The founders and top brass of BigBasket graced the stage together for the first time to share their story as second-time entrepreneurs, and creators of one of the largest online grocery store.
It was a rare treat, indeed, to see the otherwise media-shy founders of BigBasket come together to address a packed audience of budding entrepreneurs at a panel discussion on “The BigBasket Journey”.
For the veterans in the on-demand grocery and ecommerce market, this is their second foray into entrepreneurship. In 1999, Hari Menon, V. S. Sudhakar, Abhinay Choudhari and Vipul Parekh had co-founded Fabmart, which pivoted from an online market to a physical grocery business a decade ago.
Addressing a packed hall in the second session of the first day of TechSparks, in a panel moderated by T.N. Hari, HR Head of BigBasket, Hari Menon says,
“We thank Citibank for helping us start Fabmart in 1999.”
In 2011, the four co-founded online grocery platform BigBasket that has successfully busted the myth that ‘ecommerce will not work in FMCG‘. The company has grown slowly and steadily, with negligible discounts and a strong business model.
Today, the company operates in 25 cities, including smaller cities like Surat, Mysore, and Coimbatore. According to Hari, there is no intention to expand further right now; he expects the company will grow gross monthly sales from Rs 200 crore a month currently to Rs 500 crore a month by March 2019 from these 25 cities.
The funding drama
When BigBasket started in 2011, it was probably among the few startups at the time to have raised the highest first round of funding, at $10 million.
In February, BigBasket raised $300 million in its series E funding from existing investors Sands Capital, International Finance Corporation, and Abraaj Group. But this round of funding was led by Alibaba making it the e-grocery company’s single largest shareholder. With a core team that already understood its complexities, it was a no-brainer for investors. But the founders believe that funding is also one of the most important lessons they’ve learnt. Sudhakar says,
“The level of funding is important for growth. I have learnt that when money is there in the market, go ahead and raise it. Use money wisely but if you are in a growth-oriented business, take as much as you can.”
Drive fundamental value systems
Equally important is the people you work with and the relationship you share with them, says Sudhakar. To make his case, Sudhakar says that if you’re a cricketer and you are running between wickets, you need to know whether the other player also would run along at the same pace.
“It is exactly the same with us. The four of us believe and completely trust in each other,” he adds.
Consistency is also key, he said, particularly when your business caters to an average basket size of just 23 items and the same basket is ordered over 30 times a year. And Sudhakar believes “consistency” is achieved through building processes in place.
And yet, he adds that in India, “We have an element of individuality in everything that we do, so training becomes critical. For example, the tags that get cut when we deliver products need to be picked up and brought back.
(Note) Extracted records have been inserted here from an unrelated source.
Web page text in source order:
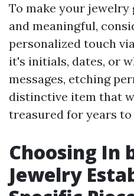
To make your
and meaningful,
personalized touch
it's initials, dates, or
messages, etching
distinctive item that
treasured for years to
Choosing In
Jewelry
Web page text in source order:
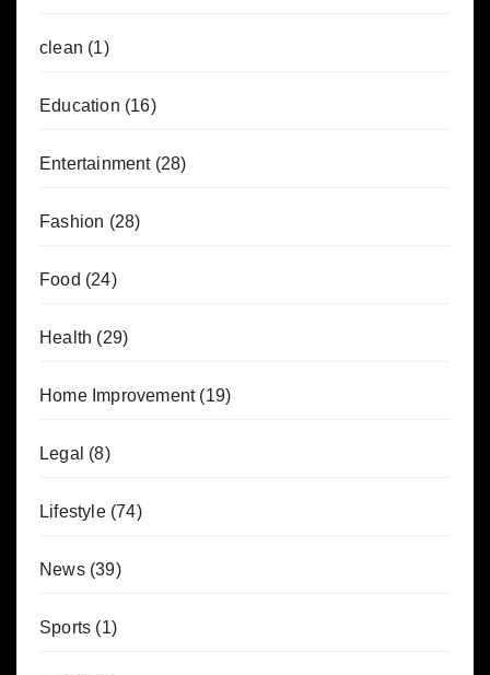
clean (1)
Education (16)
Entertainment(28)
Fashion (28)
Food (24)
Health (29)
Home Improvement(19)
Legal (8)
Lifestyle(74)
News(39)
Sports (1)
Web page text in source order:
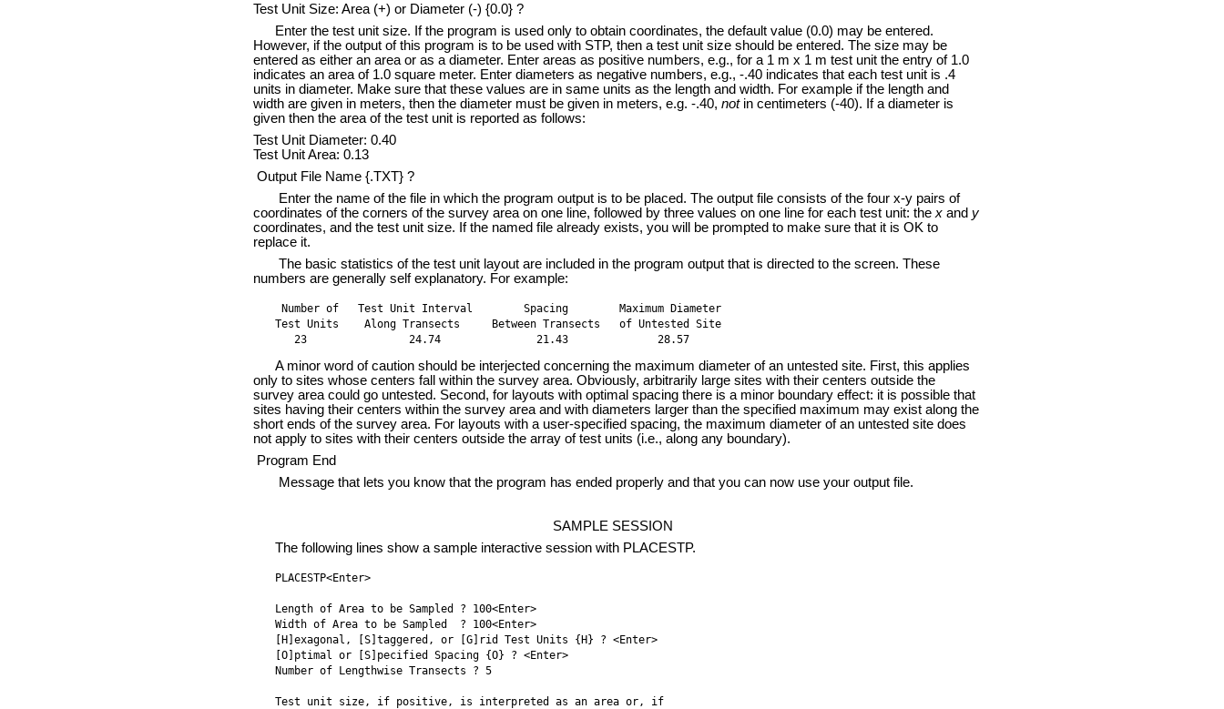
Test Unit Size: Area (+) or Diameter (-) {0.0} ?
Enter the test unit size. If the program is used only to obtain coordinates, the default value (0.0) may be entered.
However, if the output of this program is to be used with STP, then a test unit size should be entered. The size may be
entered as either an area or as a diameter. Enter areas as positive numbers, e.g., for a 1 m x 1 m test unit the entry of 1.0
indicates an area of 1.0 square meter. Enter diameters as negative numbers, e.g., -.40 indicates that each test unit is .4
units in diameter. Make sure that these values are in same units as the length and width. For example if the length and
width are given in meters, then the diameter must be given in meters, e.g. -.40, notin centimeters (-40). If a diameter is
given then the area of the test unit is reported as follows:
Test Unit Diameter: 0.40
Test Unit Area: 0.13
Output File Name {.TXT} ?
Enter the name of the file in which the program output is to be placed. The output file consists of the four x-y pairs of
coordinates of the corners of the survey area on one line, followed by three values on one line for each test unit: the xand y
coordinates, and the test unit size. If the named file already exists, you will be prompted to make sure that it is OK to
replace it.
The basic statistics of the test unit layout are included in the program output that is directed to the screen. These
numbers are generally self explanatory. For example:
Number of   Test Unit Interval        Spacing        Maximum Diameter
Test Units    Along Transects     Between Transects   of Untested Site
   23                24.74               21.43              28.57
A minor word of caution should be interjected concerning the maximum diameter of an untested site. First, this applies
only to sites whose centers fall within the survey area. Obviously, arbitrarily large sites with their centers outside the
survey area could go untested. Second, for layouts with optimal spacing there is a minor boundary effect: it is possible that
sites having their centers within the survey area and with diameters larger than the specified maximum may exist along the
short ends of the survey area. For layouts with a user-specified spacing, the maximum diameter of an untested site does
not apply to sites with their centers outside the array of test units (i.e., along any boundary).
Program End
Message that lets you know that the program has ended properly and that you can now use your output file.
SAMPLE SESSION
The following lines show a sample interactive session with PLACESTP.
PLACESTP<Enter>
Length of Area to be Sampled ? 100<Enter>
Width of Area to be Sampled  ? 100<Enter>
[H]exagonal, [S]taggered, or [G]rid Test Units {H} ? <Enter>
[O]ptimal or [S]pecified Spacing {O} ? <Enter>
Number of Lengthwise Transects ? 5
Test unit size, if positive, is interpreted as an area or, if

It’s a small thing, but most Indian people don’t wear footwear and that tag can hurt their feet.”
BigBasket wants customers to believe that it cares. If a customer calls the customer service to address an issue, the team ensures that a human being answers on the other side in 10 seconds or “one of us will take the call if needed,” says Sudhakar.
Understanding the O2O business
Yet, building the balance between discounts and unit economics is important. Vipul says that you can’t shy away from it. But the place where you deploy it becomes extremely important.
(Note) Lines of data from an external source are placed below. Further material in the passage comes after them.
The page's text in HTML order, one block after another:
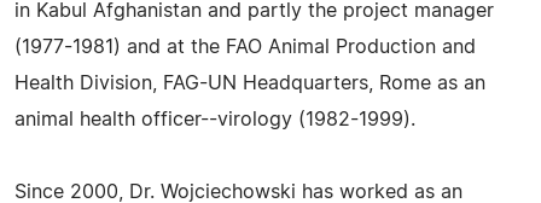
in Kabul Afghanistan and partly the project manager
(1977-1981) and at the FAO Animal Production and
Health Division, FAG-UN Headquarters, Rome as an
animal health officer--virology (1982-1999).
Since 2000, Dr. Wojciechowski has worked as an
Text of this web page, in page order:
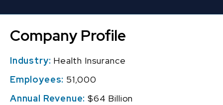
Company Profile
Industry: Health Insurance
Employees: 51,000
Annual Revenue: $64 Billion
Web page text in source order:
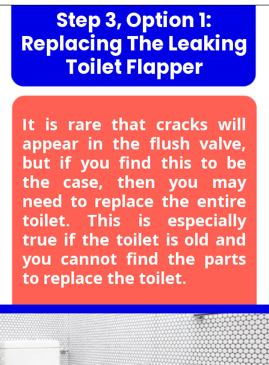
OpeningStep 3, Option 1:
Replacing The Leaking
Toilet Flapper
It is rare that cracks will
appear in the flush valve,
but if you find this to be
the case, then you may
need to replace the entire
toilet. This is especially
true if the toilet is old and
you cannot find the parts
to replace the toilet.
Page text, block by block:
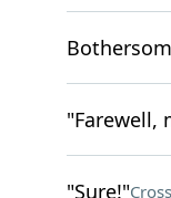
"Farewell,
"Sure!"
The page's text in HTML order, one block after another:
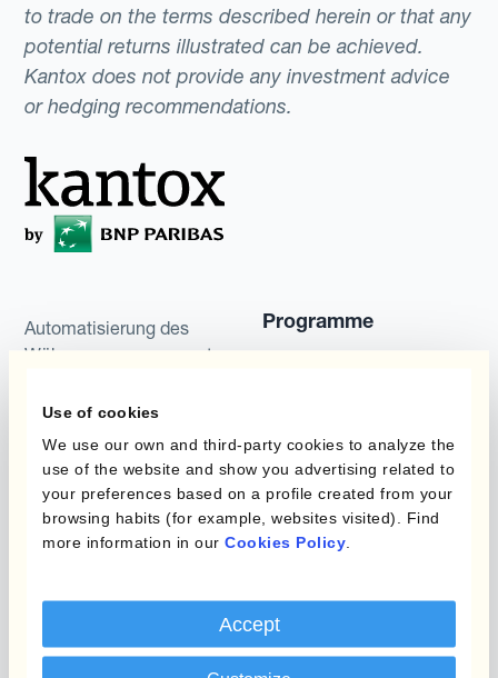
Use of cookies
We use our own and third-party cookies to analyze the
use of the website and show you advertising related to
your preferences based on a profile created from your
browsing habits (for example, websites visited). Find
more information in our Cookies Policy
Accept
to trade on the terms described herein or that any
potential returns illustrated can be achieved.
Kantox does not provide any investment advice
or hedging recommendations.
Automatisierung des
Währungsmanagements
Produkte
Kantox Dynamic
Hedging®
Hedge Accounting
Kantox In-House FX
Dynamic Pricing
Programme
Micro-Hedging
Kombinationen von
Absicherungsprogrammen
Kantox für CFOs
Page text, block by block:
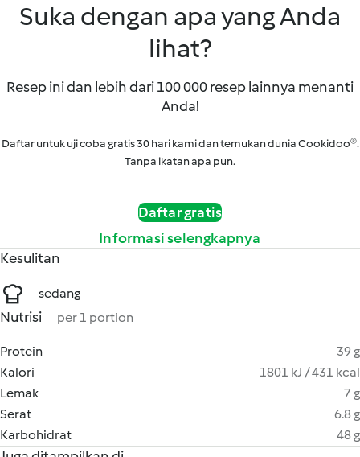
Suka dengan apa yang Anda
lihat?
Resep ini dan lebih dari 100 000 resep lainnya menanti
Anda!
Daftar untuk uji coba gratis 30 hari kami dan temukan dunia Cookidoo®.
Tanpa ikatan apa pun.
Daftar gratis
Informasi selengkapnya
Kesulitan
sedang
Nutrisi per 1 portion
Protein
39 g
Kalori
1801 kJ / 431 kcal
Lemak
7 g
Serat
6.8 g
Karbohidrat
48 g
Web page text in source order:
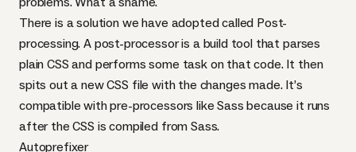
There is a solution we have adopted called Post-
processing. A post-processor is a build tool that parses
plainCSS and performs some task on that code. It then
spits out a newCSS file with the changes made. It’s
compatible with pre-processors like Sass because it runs
after theCSS is compiled from Sass.
Autoprefixer
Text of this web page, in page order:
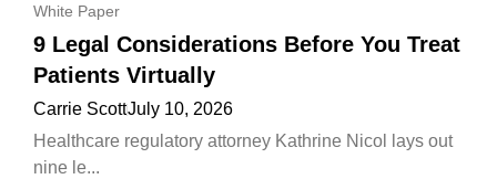
White Paper
9 Legal Considerations Before You Treat
Patients Virtually
Carrie ScottJuly 10, 2026
Healthcare regulatory attorney Kathrine Nicol lays out
nine le...
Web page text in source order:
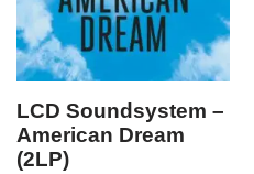
LCD Soundsystem –
American Dream
(2LP)

“A business needs to build a model that handles variable costs in short-term, and fixed costs in the long run or there will be a problem,” says Vipul.
Two startups may look the same but where they spend the money is important to understand. “Capital doesn’t give you excuse to get away without having a model,” says Vipul.
But today, the world of grocery is becoming hotter, and with Amazon acquiring Whole Foods and More, businesses are looking at the grocery space. Both Amazon and Alibaba have acquired grocery startups. Even in the US, grocery is the largest market. It needs points of delivery and the selection varies by geography because of which you need to build fulfillment closer to customers.
According to Sudhakar, “Starting from scratch is a pain so Amazon is acquiring.” Everyone wants to reach out to customers and maximise their share of customers. The game, therefore, is working on an O2O model.
What will continue to keep BigBasket relevant?
Hari says, “The biggest differentiation we are building is a business of fresh produce. Grocery customer service and problem-solving is very important, and we are focussing on that. Also, our business is highly dependent on people. 75 percent of our workers are blue-collared, and our focus is also on helping them grow and be more productive.”
From day one, BigBasket has focused on fresh produce, one of the most difficult segments to crack. The team felt that the category of fresh produce would make the brand, as people buy it four times a month.
There still is a long way to go. The blue-collared workforce needs to be trained and motivated to be productive.
“There needs to be a focus on how they grow along with us, understand technology and how important they actually are. Even if five people don’t come one morning, deliveries and orders become tougher,” says Hari.
To further help people build this strong bridge and create a seamless technology base for all startups, TN Hari and Hari Menon also launched their book “Cutting the Gordian Knot.”